Infinite scroll without HTML fallback

All pagination is JavaScript-only, no static URLs. Googlebot sees only the first N items — the rest of the catalog never gets indexed.

Mistake 4

Identical Title across all pagination pages

Under full indexing strategy, all pages share one Title tag. Google sees duplicate content and reduces the section's relevance. Each page needs a unique meta tag with the page number.

Mistake 5

Most of these errors surface in Google Search Console → Coverage: pages marked noindex, excluded URLs, and canonical conflicts are visible in the report immediately.

It depends on site type. For blogs and content sites — yes, pages 2+ offer no standalone search value and consume crawl budget. For large e-commerce — no: each page contains unique products that need to be indexed.

No. Since March 2019, Google officially stopped processing rel=next and rel=prev. Bing formally supports them, but for Google these attributes have no effect on indexing.
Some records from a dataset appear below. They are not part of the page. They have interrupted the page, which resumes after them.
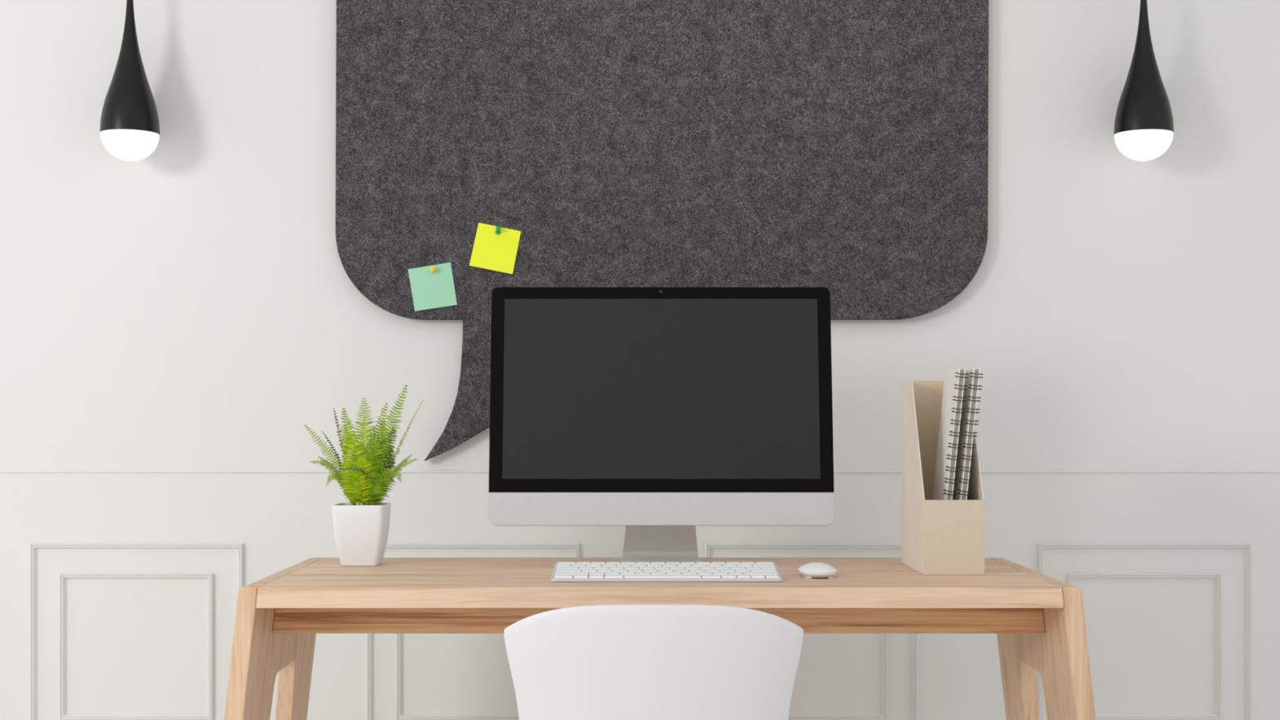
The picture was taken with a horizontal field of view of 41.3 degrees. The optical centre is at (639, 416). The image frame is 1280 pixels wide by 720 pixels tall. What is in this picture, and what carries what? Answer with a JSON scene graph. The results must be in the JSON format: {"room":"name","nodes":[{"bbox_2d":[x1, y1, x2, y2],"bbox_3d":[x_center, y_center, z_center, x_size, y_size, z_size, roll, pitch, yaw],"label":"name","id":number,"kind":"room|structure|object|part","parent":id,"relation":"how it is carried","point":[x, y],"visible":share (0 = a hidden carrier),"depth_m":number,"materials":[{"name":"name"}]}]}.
{"room":"home office","nodes":[
{"label":"home office","id":0,"kind":"room"},
{"bbox_2d":[0,0,1279,719],"bbox_3d":[0.000,-0.342,3.910,10.000,2.750,0.120,0,0,0],"label":"wall","id":1,"kind":"structure","parent":0,"point":[192,304],"depth_m":3.85,"materials":[{"name":"paint"}]},
{"bbox_2d":[59,573,213,719],"bbox_3d":[-1.138,0.520,3.843,0.346,0.331,0.013,0,0,0],"label":"trim","id":2,"kind":"structure","parent":1,"relation":"attached to","point":[63,576],"depth_m":3.84,"materials":[{"name":"paint"}]},
{"bbox_2d":[30,543,243,719],"bbox_3d":[-1.138,0.519,3.843,0.480,0.465,0.013,0,0,0],"label":"trim","id":3,"kind":"structure","parent":1,"relation":"attached to","point":[33,547],"depth_m":3.84,"materials":[{"name":"paint"}]},
{"bbox_2d":[395,633,519,719],"bbox_3d":[-0.378,0.520,3.843,0.346,0.331,0.013,0,0,0],"label":"trim","id":4,"kind":"structure","parent":1,"relation":"attached to","point":[399,715],"depth_m":3.84,"materials":[{"name":"paint"}]},
{"bbox_2d":[366,543,579,719],"bbox_3d":[-0.377,0.519,3.843,0.480,0.465,0.013,0,0,0],"label":"trim","id":5,"kind":"structure","parent":1,"relation":"attached to","point":[575,546],"depth_m":3.84,"materials":[{"name":"paint"}]},
{"bbox_2d":[0,470,1279,472],"bbox_3d":[0.000,0.124,3.848,10.000,0.006,0.005,0,0,0],"label":"trim","id":6,"kind":"structure","parent":1,"relation":"attached to","point":[1,471],"depth_m":3.85,"materials":[{"name":"paint"}]},
{"bbox_2d":[335,0,988,461],"bbox_3d":[0.050,-0.642,3.833,1.468,1.484,0.034,0,0,0],"label":"board","id":7,"kind":"object","parent":1,"relation":"attached to","point":[841,147],"visible":0.89,"depth_m":3.82,"materials":[{"name":"fabric"}]},
{"bbox_2d":[408,262,457,311],"bbox_3d":[-0.465,-0.291,3.813,0.111,0.110,0.004,0,0,0],"label":"sticky note","id":8,"kind":"object","parent":7,"relation":"attached to","point":[429,290],"visible":1,"depth_m":3.81,"materials":[{"name":"green paper"}]},
{"bbox_2d":[430,265,435,273],"bbox_3d":[-0.464,-0.330,3.809,0.012,0.016,0.026,0,0,-3],"label":"pin","id":9,"kind":"object","parent":7,"relation":"attached to","point":[433,269],"visible":1,"depth_m":3.80,"materials":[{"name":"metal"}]},
{"bbox_2d":[469,222,520,274],"bbox_3d":[-0.325,-0.378,3.813,0.116,0.116,0.004,0,0,0],"label":"sticky note","id":10,"kind":"object","parent":7,"relation":"attached to","point":[491,251],"visible":1,"depth_m":3.81,"materials":[{"name":"yellow paper"}]},
{"bbox_2d":[495,226,501,234],"bbox_3d":[-0.318,-0.418,3.809,0.012,0.019,0.025,0,0,-10],"label":"pin","id":11,"kind":"object","parent":7,"relation":"attached to","point":[498,228],"visible":1,"depth_m":3.80,"materials":[{"name":"plastic"}]},
{"bbox_2d":[705,543,917,719],"bbox_3d":[0.387,0.519,3.843,0.480,0.465,0.013,0,0,0],"label":"trim","id":12,"kind":"structure","parent":1,"relation":"attached to","point":[708,546],"depth_m":3.84,"materials":[{"name":"paint"}]},
{"bbox_2d":[787,633,887,719],"bbox_3d":[0.387,0.520,3.843,0.346,0.331,0.013,0,0,0],"label":"trim","id":13,"kind":"structure","parent":1,"relation":"attached to","point":[883,716],"depth_m":3.84,"materials":[{"name":"paint"}]},
{"bbox_2d":[1066,573,1221,719],"bbox_3d":[1.141,0.520,3.843,0.346,0.331,0.013,0,0,0],"label":"trim","id":14,"kind":"structure","parent":1,"relation":"attached to","point":[1217,576],"depth_m":3.84,"materials":[{"name":"paint"}]},
{"bbox_2d":[1038,543,1251,719],"bbox_3d":[1.141,0.519,3.843,0.480,0.465,0.013,0,0,0],"label":"trim","id":15,"kind":"structure","parent":1,"relation":"attached to","point":[1247,547],"depth_m":3.84,"materials":[{"name":"paint"}]},
{"bbox_3d":[0.000,-1.767,3.335,10.000,0.100,1.270,0,0,0],"label":"ceiling","id":16,"kind":"structure","parent":0,"visible":0},
{"bbox_2d":[99,0,159,160],"bbox_3d":[-1.121,-1.139,3.735,0.127,1.155,0.127,0,0,0],"label":"pendant lamp","id":17,"kind":"object","parent":16,"relation":"hanging from","point":[130,129],"visible":1,"depth_m":3.70,"materials":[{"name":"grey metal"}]},
{"bbox_3d":[-1.121,-0.593,3.735,0.125,0.062,0.125,0,0,0],"label":"bulb","id":18,"kind":"part","parent":17,"relation":"part of","materials":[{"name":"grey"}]},
{"bbox_2d":[1113,0,1173,160],"bbox_3d":[1.107,-1.139,3.735,0.127,1.155,0.127,0,0,0],"label":"pendant lamp","id":19,"kind":"object","parent":16,"relation":"hanging from","point":[1144,131],"visible":1,"depth_m":3.70,"materials":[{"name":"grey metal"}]},
{"bbox_3d":[1.107,-0.593,3.735,0.125,0.062,0.125,0,0,0],"label":"bulb","id":20,"kind":"part","parent":19,"relation":"part of","materials":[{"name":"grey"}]},
{"bbox_3d":[0.000,1.083,0.485,10.000,0.100,6.970,0,0,0],"label":"floor","id":21,"kind":"structure","parent":0,"visible":0},
{"bbox_2d":[503,604,803,719],"bbox_3d":[0.020,0.652,2.644,0.436,0.768,0.453,0,0,0],"label":"chair","id":22,"kind":"object","parent":21,"relation":"on","point":[596,662],"visible":1,"depth_m":2.44,"materials":[{"name":"white plastic"}]},
{"bbox_2d":[223,557,1095,719],"bbox_3d":[0.033,0.658,3.117,1.562,0.750,0.600,0,0,0],"label":"desk","id":23,"kind":"object","parent":21,"relation":"on","point":[1037,620],"visible":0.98,"depth_m":2.96,"materials":[{"name":"brown wood"}]},
{"bbox_3d":[-0.691,0.658,3.117,0.114,0.750,0.600,0,0,0],"label":"frame","id":24,"kind":"part","parent":23,"relation":"part of","materials":[{"name":"brown wood"}]},
{"bbox_2d":[304,384,423,565],"bbox_3d":[-0.528,0.111,3.240,0.227,0.344,0.121,0,0,0],"label":"potted fern","id":25,"kind":"object","parent":23,"relation":"on","point":[361,526],"visible":1,"depth_m":3.22,"materials":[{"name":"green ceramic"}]},
{"bbox_2d":[332,502,391,565],"bbox_3d":[-0.531,0.225,3.248,0.100,0.116,0.100,0,0,0],"label":"pot","id":26,"kind":"object","parent":25,"relation":"attached to","point":[361,530],"depth_m":3.20,"materials":[{"name":"white ceramic"}]},
{"bbox_2d":[488,287,834,562],"bbox_3d":[0.040,0.017,3.276,0.650,0.531,0.183,0,0,0],"label":"computer monitor","id":27,"kind":"object","parent":23,"relation":"on","point":[660,414],"visible":0.99,"depth_m":3.23,"materials":[{"name":"metal"}]},
{"bbox_3d":[0.040,0.173,3.196,0.650,0.062,0.014,0,0,0],"label":"chin panel","id":28,"kind":"part","parent":27,"relation":"part of","materials":[{"name":"metal"}]},
{"bbox_2d":[551,561,782,582],"bbox_3d":[0.046,0.271,2.976,0.396,0.023,0.140,0,0,0],"label":"keyboard","id":29,"kind":"object","parent":23,"relation":"on","point":[563,571],"visible":1,"depth_m":2.95,"materials":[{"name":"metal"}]},
{"bbox_2d":[798,562,836,578],"bbox_3d":[0.315,0.271,3.012,0.067,0.024,0.112,0,0,0],"label":"computer mouse","id":30,"kind":"object","parent":23,"relation":"on","point":[816,570],"visible":1,"depth_m":2.97,"materials":[{"name":"white plastic"}]},
{"bbox_2d":[901,379,984,575],"bbox_3d":[0.560,0.106,3.163,0.108,0.353,0.263,0,0,0],"label":"magazine file","id":31,"kind":"object","parent":23,"relation":"on","point":[940,537],"visible":0.8,"depth_m":3.11,"materials":[{"name":"beige cardboard"}]},
{"bbox_3d":[0.508,0.106,3.165,0.002,0.353,0.261,0,0,0],"label":"panel","id":32,"kind":"part","parent":31,"relation":"part of","materials":[{"name":"beige cardboard"}]},
{"bbox_3d":[0.560,0.106,3.294,0.104,0.353,0.002,0,0,0],"label":"panel","id":33,"kind":"part","parent":31,"relation":"part of","materials":[{"name":"beige cardboard"}]},
{"bbox_2d":[932,368,968,499],"bbox_3d":[0.563,0.096,3.129,0.060,0.366,0.152,0,0,0],"label":"spiral notebook","id":34,"kind":"object","parent":31,"relation":"in","point":[954,379],"visible":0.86,"depth_m":3.09,"materials":[{"name":"paper"}]},
{"bbox_3d":[0.560,0.216,3.033,0.108,0.134,0.002,0,0,0],"label":"panel","id":35,"kind":"part","parent":31,"relation":"part of","materials":[{"name":"beige cardboard"}]},
{"bbox_2d":[952,368,983,499],"bbox_3d":[0.589,0.096,3.129,0.060,0.366,0.152,0,0,0],"label":"spiral notebook","id":36,"kind":"object","parent":31,"relation":"in","point":[972,382],"visible":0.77,"depth_m":3.06,"materials":[{"name":"paper"}]},
{"bbox_3d":[0.613,0.106,3.165,0.002,0.353,0.261,0,0,0],"label":"panel","id":37,"kind":"part","parent":31,"relation":"part of","materials":[{"name":"beige cardboard"}]},
{"bbox_3d":[0.757,0.658,3.117,0.114,0.750,0.600,0,0,0],"label":"frame","id":38,"kind":"part","parent":23,"relation":"part of","materials":[{"name":"brown wood"}]}
]}
noindex is a directive — the page is guaranteed not to appear in the index. Canonical is a hint — Google may ignore it. If you need a guarantee, use noindex. If pages need to remain accessible for direct links or ad campaigns, canonical is softer.

Negatively without HTML fallback. Without JavaScript rendering, Googlebot only sees the first screen's content. Solution: implement static URLs for each content batch, or use server-side rendering (SSR).

Only if they are open for indexing. Pages with noindex in the sitemap create conflicting signals and waste crawl budget. Only include URLs in the sitemap that you want Google to index.